Mettez vous à la place de l’autre

  1. La façon dont vous avez changé n’est pas la façon dont tout le monde doit changer (que vous ayez changé subitement après avoir été culpabilisée ou que vous ayez lentement progressé vers la militance).
  2. Détectez les centre d’intérêts ou les valeurs de votre interlocutrice pour vous appuyer dessus.
  3. Parlez le même langage. Utilisez les termes spécifiques avec parcimonie, et explicitez les si vous les utilisez pour la première fois. Vous ne voulez pas paraitre pédante ou perdre votre interlocutrice.
  4. Orientez vous vers de l’émotionnel (comparaisons, concret) ou du rationnel (statistique, théorique) suivant le mode de communication privilégié de l’autre.
  5. Détectez ce qui peut la bloquer, quelles sont ses peurs (nutrition, regard des autres, l’argent…). A-t-elle besoin d’informations spécifiques ?
  6. Détectez ce qui la motiverait, ses valeurs, ses aspirations personnelles.
  7. Vous n’êtes pas votre interlocutrice : ce qui compte n’est pas ce que vous avez envie de dire, mais ce que votre cible peut entendre pour changer.

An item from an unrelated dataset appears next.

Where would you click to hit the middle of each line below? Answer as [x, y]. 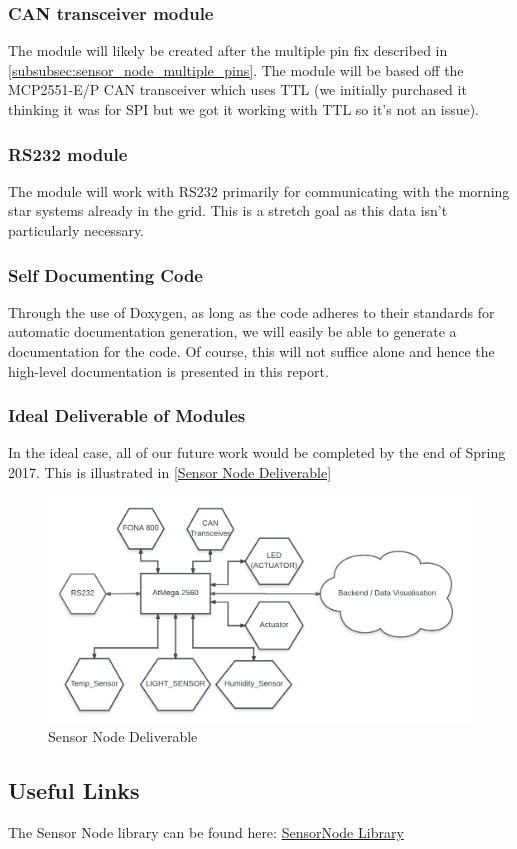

Sachez vous arrêter au bon moment

Persister dans une opposition créera un rejet : vous nuirez à votre cause. Retirez-vous alors poliment de la conversation.

Même si la conversation s’est bien passée, évitez d’arriver à saturation en temps et en information : soyez sensible aux signaux d’intérêt ou d’agacement qu’envoie votre interlocutrice. Ce n’est pas parce qu’une personne était ouverte à la discussion que vous ne l’importunerez pas en lui tenant la jambe 15 minutes.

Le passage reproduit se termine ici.